This is a list of primary urban areas in England ordered by population, based on data from the United Kingdom Census 2001: it has not been revised with data from the United Kingdom Census 2011 and does not appear to be any longer in use.

The concept of a primary urban area was introduced by HM Government for statistical and macro-planning purposes and given the shorthand title of 'city'. In reality, a PUA may contain multiple settlements, even multiple cities. It should not be confused with 'urban areas' or 'built-up areas' that are more rigorously defined by the Office for National Statisticsor even city status.

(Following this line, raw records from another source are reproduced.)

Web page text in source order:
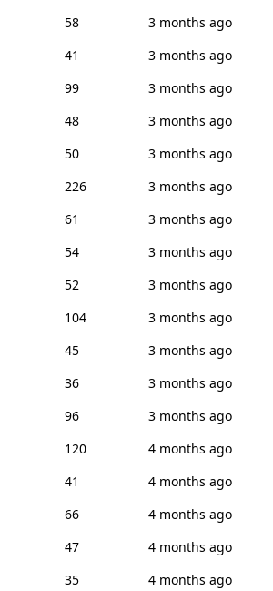
58
3 months ago
41
3 months ago
99
3 months ago
48
3 months ago
50
3 months ago
226
3 months ago
61
3 months ago
54
3 months ago
52
3 months ago
104
3 months ago
45
3 months ago
36
3 months ago
96
3 months ago
120
4 months ago
41
4 months ago
66
4 months ago
47
4 months ago
35
4 months ago

Historically, the boundaries of cities within England and the United Kingdom as a whole have remained largely undefined, leading to difficulties in comparisons between them. However, a definitive list of cities in the United Kingdom, which in itself would constitute a type of definition known as an Extensional definition (specifically, an enumerative definition) does exist, though it does not define the limits of these cities. To allow such comparisons to be made the Office of the Deputy Prime Minister, in conjunction with other Government departments, began compiling reports and a database to allow comparison of the English cities. This report is known as the State of the English Cities Report and was maintained by the Department for Communities and Local Government.

Using this definition the term "city" is used as a primary urban area, which is distinct from the Office for National Statistics urban area agglomerations, with a total population in excess of 125,000. The population figures are based on the cumulative total population of the constituent wards. This list is not the same as the list of local authorities which have been granted city status and is intended to define the physical extent of the largest urban centres. These are available from the State of the Cities Database.

However, some controversy arose when using these terms, for example the Manchester PUA contains the City of Manchester and also includes that of the City of Salford which is a metropolitan borough and has held city status since 1926. The inclusion of the City of Wolverhampton and the Black Country in the Birmingham PUA also led to a meeting of the West Midlands group of MPs where their displeasure was made clear to David Miliband, then the minister in charge.  This inclusion of Wolverhampton demonstrates differences between PUAs and the Eurostat equivalent, where Wolverhampton has its own larger urban zone.

In addition, some found controversial the use of the term 'city' to describe primary urban areas such as Aldershot, Blackburn, Burnley, Bolton, Chatham, Mansfield, Milton Keynes, Reading, Rochdale and Southend since these have not been granted letters patent and are therefore formally towns.